Member of the New South Wales Parliament for Sydney-Bligh
- In office 27 July 1898 – 16 July 1904
- Preceded by: James Harvey
- Succeeded by: Seat abolished

Personal details
- Born: 1862 Darlinghurst, Sydney
- Died: 2 April 1926 (aged 63–64) Manly, New South Wales
- Party: Protectionist Party
- Spouse: Julia Bourke (1888–1926)
- Relations: Roderic Quinn (brother, poet)
- Children: 1 daughter
- Profession: Journalist

= Patrick Quinn (Australian politician) =

Australian politician

Patrick Edward Quinn (1862 – 2 April 1926) was an Australian politician.

Born in Darlinghurst to postal officer Edward Quinn and Catherine McCarty (d. August 1900), he attended Marist Brothers School and Fort Street Public School in Sydney. He had two sisters, Nora and Frances, and brother Roderic Joseph.

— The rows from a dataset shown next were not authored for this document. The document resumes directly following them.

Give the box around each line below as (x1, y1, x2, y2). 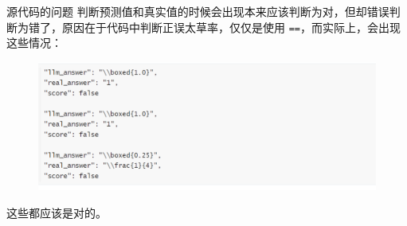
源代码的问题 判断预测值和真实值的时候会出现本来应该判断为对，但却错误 (6, 3, 389, 19)
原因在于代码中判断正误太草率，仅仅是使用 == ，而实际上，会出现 (61, 18, 401, 35)
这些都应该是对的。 (6, 204, 107, 220)
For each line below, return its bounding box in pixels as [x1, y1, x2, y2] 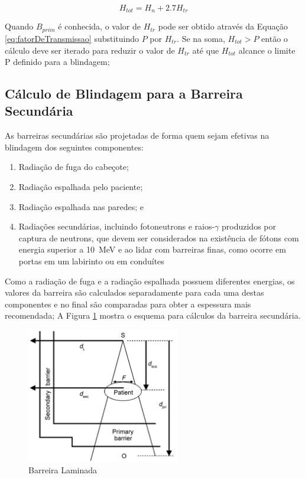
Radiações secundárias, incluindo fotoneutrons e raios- [18, 220, 215, 233]
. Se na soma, [177, 32, 225, 44]
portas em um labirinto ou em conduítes [18, 255, 164, 267]
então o [261, 32, 288, 44]
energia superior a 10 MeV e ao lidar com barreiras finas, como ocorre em [18, 243, 286, 256]
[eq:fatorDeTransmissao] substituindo [5, 32, 139, 44]
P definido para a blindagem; [5, 55, 110, 68]
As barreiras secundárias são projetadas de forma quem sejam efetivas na [5, 129, 270, 142]
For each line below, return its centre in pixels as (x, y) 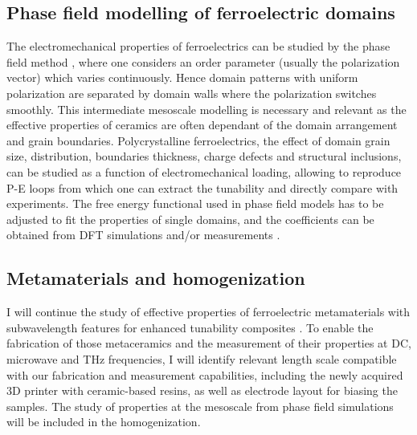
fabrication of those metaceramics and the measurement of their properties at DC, (209, 343)
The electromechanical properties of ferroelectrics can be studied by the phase (198, 46)
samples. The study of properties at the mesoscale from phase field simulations (200, 406)
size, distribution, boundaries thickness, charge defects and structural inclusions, (204, 156)
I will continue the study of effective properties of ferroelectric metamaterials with (208, 312)
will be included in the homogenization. (104, 422)
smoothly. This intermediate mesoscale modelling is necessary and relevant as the (206, 109)
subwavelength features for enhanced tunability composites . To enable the (190, 327)
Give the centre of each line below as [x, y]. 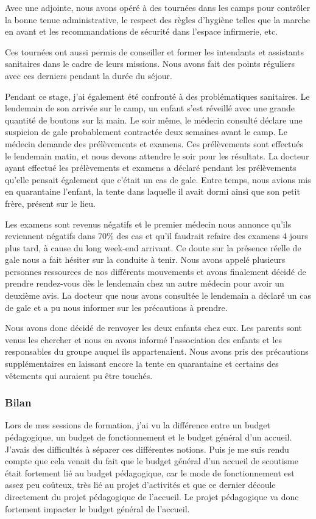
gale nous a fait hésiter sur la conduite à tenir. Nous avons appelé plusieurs [145, 259]
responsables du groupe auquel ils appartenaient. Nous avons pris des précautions [157, 351]
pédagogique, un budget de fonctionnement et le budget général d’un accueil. [149, 437]
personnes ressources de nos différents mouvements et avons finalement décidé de [156, 271]
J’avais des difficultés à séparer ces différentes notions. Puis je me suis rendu [147, 449]
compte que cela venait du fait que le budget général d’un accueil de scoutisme [152, 461]
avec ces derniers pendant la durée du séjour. [89, 75]
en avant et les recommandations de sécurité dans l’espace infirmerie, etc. [142, 31]
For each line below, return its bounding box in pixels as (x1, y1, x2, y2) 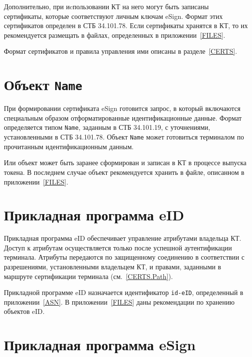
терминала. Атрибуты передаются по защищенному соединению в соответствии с (4, 252, 245, 262)
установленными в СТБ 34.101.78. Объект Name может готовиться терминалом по (4, 132, 244, 142)
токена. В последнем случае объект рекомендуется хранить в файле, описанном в (4, 167, 245, 177)
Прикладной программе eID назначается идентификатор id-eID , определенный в (4, 287, 243, 297)
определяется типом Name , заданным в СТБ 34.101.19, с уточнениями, (4, 122, 210, 132)
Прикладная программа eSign (4, 335, 196, 355)
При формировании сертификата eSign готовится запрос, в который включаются (4, 103, 241, 113)
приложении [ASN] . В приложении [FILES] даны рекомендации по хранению (4, 296, 235, 307)
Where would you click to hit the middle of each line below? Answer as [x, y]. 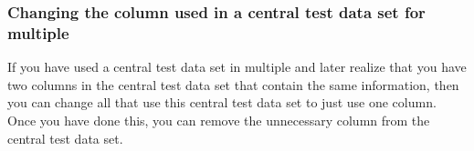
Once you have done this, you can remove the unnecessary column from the [219, 120]
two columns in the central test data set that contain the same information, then [233, 84]
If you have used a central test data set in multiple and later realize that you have [237, 67]
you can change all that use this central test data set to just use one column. [222, 102]
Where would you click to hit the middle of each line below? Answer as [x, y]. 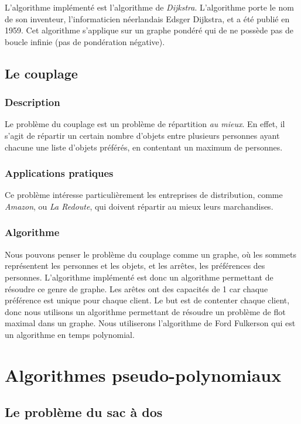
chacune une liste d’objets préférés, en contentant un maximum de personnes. [144, 147]
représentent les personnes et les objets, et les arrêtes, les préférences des [135, 266]
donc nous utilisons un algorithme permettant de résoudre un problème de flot [145, 311]
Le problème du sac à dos [84, 412]
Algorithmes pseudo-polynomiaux [143, 375]
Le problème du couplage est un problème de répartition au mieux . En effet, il [145, 124]
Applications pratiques [59, 173]
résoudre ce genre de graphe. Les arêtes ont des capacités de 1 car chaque [136, 288]
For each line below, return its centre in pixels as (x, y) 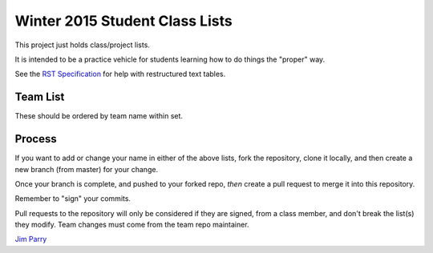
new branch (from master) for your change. (87, 169)
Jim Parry (31, 239)
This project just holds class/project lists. (82, 45)
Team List (40, 97)
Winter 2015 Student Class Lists (123, 21)
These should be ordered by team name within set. (99, 116)
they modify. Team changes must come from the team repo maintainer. (132, 225)
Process (36, 139)
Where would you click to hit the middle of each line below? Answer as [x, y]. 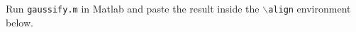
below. [20, 22]
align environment [310, 8]
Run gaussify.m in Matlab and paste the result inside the [133, 8]
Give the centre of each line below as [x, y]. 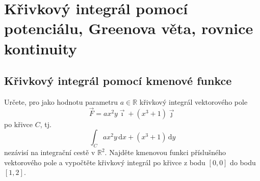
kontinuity [41, 48]
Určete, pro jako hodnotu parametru [61, 101]
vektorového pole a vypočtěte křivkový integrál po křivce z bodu [105, 162]
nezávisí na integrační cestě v [50, 152]
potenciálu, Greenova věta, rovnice [129, 28]
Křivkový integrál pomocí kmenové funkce [118, 81]
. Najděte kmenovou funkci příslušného [165, 152]
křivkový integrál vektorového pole [193, 101]

Quinn began studying law but instead chose journalism as a career and edited a newspaper at Narrabri for twenty years. Later he was involved with the Illustrated Sydney News and The Daily Telegraph. Similar to his poet brother Roderic, Quinn also held an interest in versifying.
He contributed lyrics to the cantata Captain Cook, written by John A. Delany.
He married Julia Bourke in 1888, with whom he had one daughter. In 1898 he was elected to the New South Wales Legislative Assembly as the Protectionist member for Sydney-Bligh, serving until 1904; he was subsequently Deputy Trade Commissioner for New South Wales in the United States from 1912 to 1917.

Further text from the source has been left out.